プロローグ2
21世紀前半、世界は何の前触れもなく、それまでただの伝説やお伽噺の住人としか思われていなかったエルフ・ドワーフ・ドラゴンなどが実在する幻獣界と融合した。
この大融合といわゆる災害を生き残ったわずかな歴史学者、生物学者、物理学者たちによると、規模の大小はあれ地球の歴史上でも幾度も近いことは起こっていたんじゃないかと発表していた。
説明に用いられる代表的な事例としては地球の古生代前半である約5億5千年前のカンブリア紀時代を語ることが多い。
化石からはそれまで数十種しかいなかった地球上の生物群が、この時を境にして多種多様な生物進化が始まり短期間に1万種以上もの新種生命体が生まれた。
そして人類の祖先も含めて様々な生物進化の方向性がこの時代に形作られたといわれている。
その原因については長らく不明であったが、もしこれが大融合と同じ現象、他次元世界との接触で異なる生命体同士が混じり合った突発的な進化ではなかったかというのだ。
また面白いのはかつての旧世界に幻獣界を表すような魔法が発達した異世界の話があったように、幻獣界側にも科学という別の文明形態が発達した異世界の伝説があったことだろう。
2つの世界は互いの無意識下では以前から繋がりあり、何らかの形で影響しあっていたのではないかというのが定説だ。
そして大融合では大きな地震を思わせる世界規模の改変の後、近代的なビルや構造物は次々と異世界の自然に飲み込まれ、様々な2つが混じり合う新世界が生まれていた。
だがまだそれだけなら悲劇の成分は少なかっただろが、予定外の異なる世界同士の重なりは大きな悲劇を生む。
お互いに相手を認識する間もなく世界規模でそれははじまった。
恐ろしいほどの規模・スピードで進む疫病の発生である。
それぞれの世界で独自の進化を遂げていた微生物・細菌に対し両世界の生物の大半は無力だったのだ。
旧世界の人間(ヒューマン種)にとっては夏風邪でも亜人種にとっては不治の病。亜人種にとっては発症すらしない病原菌が人間にとっては致死性の猛毒であったりしたのだ。
これらは規模の大きさは違えど旧世界でも西欧人が新大陸発見などで原住民に接触したときにも互いに起こった。

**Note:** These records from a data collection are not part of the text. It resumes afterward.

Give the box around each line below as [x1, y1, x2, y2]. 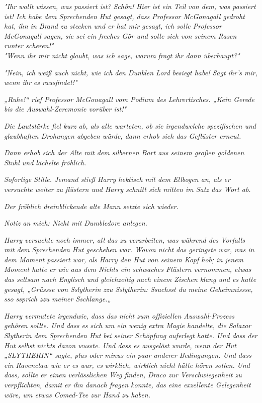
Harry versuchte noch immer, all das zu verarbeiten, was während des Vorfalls [4, 234, 245, 245]
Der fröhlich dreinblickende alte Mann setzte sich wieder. [4, 200, 179, 211]
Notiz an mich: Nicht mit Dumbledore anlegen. [4, 218, 147, 228]
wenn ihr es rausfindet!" [4, 77, 77, 87]
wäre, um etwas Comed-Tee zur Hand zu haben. [4, 389, 150, 399]
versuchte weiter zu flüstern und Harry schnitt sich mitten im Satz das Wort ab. [4, 183, 251, 194]
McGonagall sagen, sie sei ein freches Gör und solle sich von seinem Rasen [4, 30, 237, 41]
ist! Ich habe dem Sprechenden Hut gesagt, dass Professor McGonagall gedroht [4, 11, 245, 21]

あまりにも隔絶していた世界が出会うとき、それに抵抗する抗体が体内に無く致命的な疫病が蔓延する。
旧世界の科学はこれを知っていたし、幻獣界の知識層も記録としては知っていた。
時間があれば科学が抗体薬を開発することも、魔法が対応する治癒魔術を作り出すこともできたかもしれない。
だが膨大な種類の細菌・病原菌に対応出来るだけの時間も人手も両世界ともに不足していた。

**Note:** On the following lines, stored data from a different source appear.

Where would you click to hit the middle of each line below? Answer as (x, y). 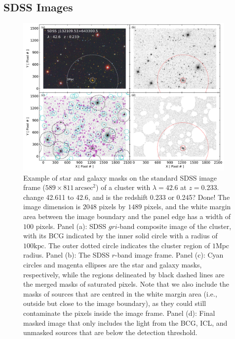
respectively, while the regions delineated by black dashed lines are (124, 274)
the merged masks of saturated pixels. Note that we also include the (126, 284)
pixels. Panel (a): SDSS (71, 226)
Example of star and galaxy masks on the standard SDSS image (120, 177)
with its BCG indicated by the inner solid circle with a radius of (120, 236)
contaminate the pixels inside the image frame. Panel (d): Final (119, 313)
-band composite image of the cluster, (174, 226)
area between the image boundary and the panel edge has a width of (127, 216)
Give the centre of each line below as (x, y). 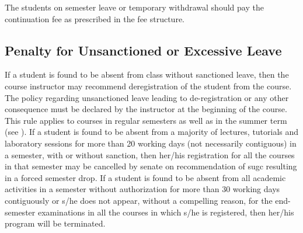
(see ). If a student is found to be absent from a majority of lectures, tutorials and (152, 132)
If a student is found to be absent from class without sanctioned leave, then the (147, 74)
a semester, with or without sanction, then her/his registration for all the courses (150, 154)
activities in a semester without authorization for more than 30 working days (142, 189)
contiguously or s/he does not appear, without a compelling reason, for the (139, 200)
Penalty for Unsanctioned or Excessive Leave (143, 50)
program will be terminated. (55, 223)
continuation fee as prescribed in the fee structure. (95, 18)
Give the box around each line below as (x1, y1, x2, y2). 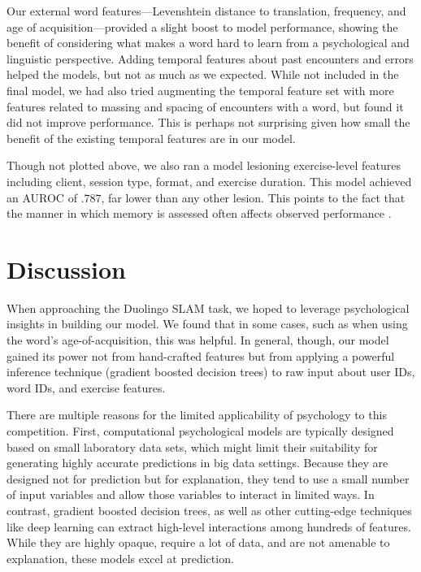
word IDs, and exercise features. (7, 379, 166, 396)
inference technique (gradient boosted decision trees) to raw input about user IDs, (7, 363, 415, 380)
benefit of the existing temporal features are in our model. (7, 129, 296, 146)
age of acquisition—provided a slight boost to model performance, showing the (7, 18, 398, 35)
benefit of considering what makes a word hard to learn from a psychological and (7, 34, 410, 51)
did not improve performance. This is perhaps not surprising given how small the (7, 114, 410, 131)
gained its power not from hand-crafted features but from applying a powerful (7, 347, 395, 364)
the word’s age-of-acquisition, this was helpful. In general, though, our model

当時の旧世界ヒューマン種 約70億人・幻獣界 亜人種たち 約10億人、その大半が1年以内に死亡した。
混乱から科学の頂点を極めていた現代文明は崩壊。併せて両世界の大半の国々も消滅するという未曾有の大災害となる。
かつての物理法則・世界地図すらも変化し、魔法までが実在するこの新しい世界を人々はネオアースと呼んだ。
(それ以前の地球文明を旧世界、エルフやドワーフたちがいた世界のことは幻世界・または幻獣界と呼ぶのが一般的)
大融合から100年、ネオアースに住む人口は新たな抗体を持ったヒューマン・亜人種により回復傾向にあり、確かなことは分からないが併せて5億~8億人ほどではないかと言われている。
う~ん、ここまで書いておいてなんですけど世界観の説明要らなかったかなw読みにくいし、ややこしいですよね。